文化大*中,有两个字的异变倒是很典型的。一个是“揪出牛鬼蛇神”的“揪”,一个是“防止资本主义复辟”的“辟”。“揪”,普通话念jiū,永康土语说白音也是jiū(如“揪头发”),永康话的文字读音还是jiū。可是,也不知是出自哪个造反派头头的口号“榜样音”还是其他什么原因,总之,当时在永康的许许多多地方,大会小会喊口号读文件,什么时候都是震天价一个“qiū”。你是明白人,但是你纠正不得;那么多的人喊qiū,那么多的人读qiū,你是有那个胆量也没那个能耐呵!还是让它“一片秋声”揪到头吧。“辟”,一音pì,为开放、驱除、驳斥之类的意思;一音bì,意义之一是指旧时的帝位。在这里,“辟”,无疑应读为bì。可是,在当时那乱糟糟的大场面小场合中,真是“千人同声”“万众共音”,一口一个pié(土语音)。一天,一位教过“私塾”的老先生跟我轻轻说道:这字应念“璧”(土语读音为bé、普通话里无此音节,这是不得已而为“永康普通”造的。后面再有此情况,不再说明)呀,怎么变成“劈”(土语读音为pié)了?我吓了一跳:好你个老学究,你多什么事哟,你看看这“千人共劈”“万众一声”的阵势,不怕造反派们“劈”你个两爿开啊!

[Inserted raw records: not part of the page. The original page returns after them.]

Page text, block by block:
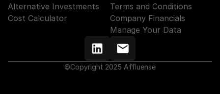
©Copyright 2025 Affluense
Alternative Investments
Cost Calculator
Terms and Conditions
Company Financials
Manage Your Data
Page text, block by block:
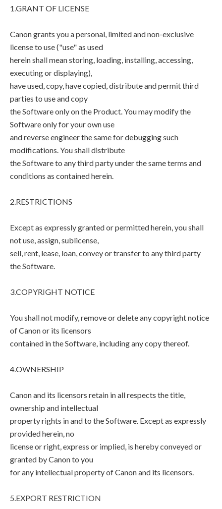
1.GRANT OF LICENSE
Canon grants you a personal, limited and non-exclusive
license to use ("use" as used
herein shall mean storing, loading, installing, accessing,
executing or displaying),
have used, copy, have copied, distribute and permit third
parties to use and copy
the Software only on the Product. You may modify the
Software only for your own use
and reverse engineer the same for debugging such
modifications. You shall distribute
the Software to any third party under the same terms and
conditions as contained herein.
2.RESTRICTIONS
Except as expressly granted or permitted herein, you shall
not use, assign, sublicense,
sell, rent, lease, loan, convey or transfer to any third party
the Software.
3.COPYRIGHT NOTICE
You shall not modify, remove or delete any copyright notice
of Canon or its licensors
contained in the Software, including any copy thereof.
4.OWNERSHIP
Canon and its licensors retain in all respects the title,
ownership and intellectual
property rights in and to the Software. Except as expressly
provided herein, no
license or right, express or implied, is hereby conveyed or
granted by Canon to you
for any intellectual property of Canon and its licensors.
5.EXPORT RESTRICTION

我也不知道这两个字现在演变成哪般模样了。不过,就像今天的年轻永康侬把“秘书”演变成“墨书”一样,当时那么多的人喊“秋”叫“劈”,其演变之烈,与废“闭”立“墨”相比只怕是有过之而无不及吧?这肯定是真正的演变了。
这些演变,虽说其根本原因只在于某些人对永康话旧读音的无知,但是历史是尊重它们的,我们是尊重历史的,所以,我们不得不承认,它们的确是一种“演变”,而且,也可谓是一种语言创造。
说到语言创造,我们永康侬不光有功于字音,对字形的进步,也是颇有贡献的。
历史上那个武则天,当了皇帝,为自己造了个“曌”字当名字,这虽有点自负,不过确是才情毕露的:日月当空者,舍我其谁欤?

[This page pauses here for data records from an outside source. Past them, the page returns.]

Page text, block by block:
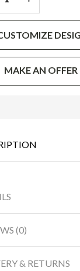
MAKE AN OFFER
Ready
To
(0)
& RETURNS
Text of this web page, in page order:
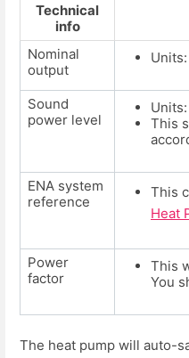
Technical
info
Nominal
output
Sound
power level
This
ENA system
reference
This
Heat
Power
factor
This
You
The heat pump will auto-

永康侬造字,自不可跟武大娘相提并论,但实用是实用的。比如,过去生产队记工分的记工员,记农活时常常遭遇“字好写”的难处。譬如,铲除稻子割后留下的那些“茬”这个农话,叫“sé稻juā”;要记它是不容易。sé虽难写,尚可以铲代之,而juā却连代也难。想不到他们竟造出了一个“不”字,勿像沙麻酥,勿像连面胡,说是“木”字已被斫了头,说是“不”字末笔长捺不似点。意义就是取树木砍了枝干留下的部分,永康侬叫“树不(juā)”。后来,我在文字改革出版社编人民日报出版社出版的《难字表》一书中见到真有一个“不”字时,不禁大吃一惊,怎么竟有此等奇迹?这些记工员真是神通广大了。虽然,记工员们的“不”与《难字表》中的“不”(读niè,是“没有枝叶的树干”的意思)有一定的距离,但是它的出现毕竟是生产、生活发展的需要,是很实在很实用的,应当说,这是一种很不简单的创造。

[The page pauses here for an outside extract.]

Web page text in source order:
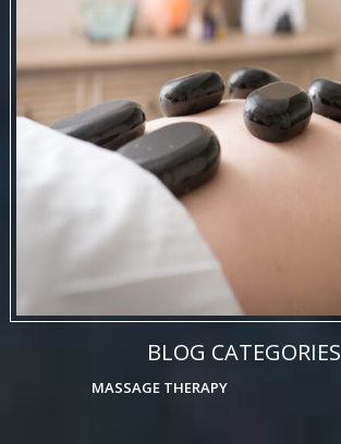
BLOG CATEGORIES
MASSAGE THERAPY

永康民间还流传过“有、 、冇”这么一组字。它们的永康读者顺次是yǒu、niè、nèi(通行汉字里没见“ ”字,而“冇”,虽有其字却念(mǎo)。它们的意义是:有,与普通话同; ,有是有点,但不多;冇,完全没有。也不知是哪一位永康的“仓颉”,竟有如此的造字机智。虽然它们(有、 、冇之类)不一定能完全走进汉语大家庭,但是,我们永康侬是绝对不应该消灭它们的历史地位的。
从“墨书”一直说来,虽似蜻蜓点水,却也已涉及永康话“音”、“形”两方面的演变。先告一段落吧,因为再说下去就要涉及庞大繁杂的内容了,那就是“义”的演变(无论单字、词语汇),那真是辽阔无边的。鄙人才疏学浅,只能打打散串,实在难当重任,只好奉拳拳之心,期盼方家大手笔登足是域了。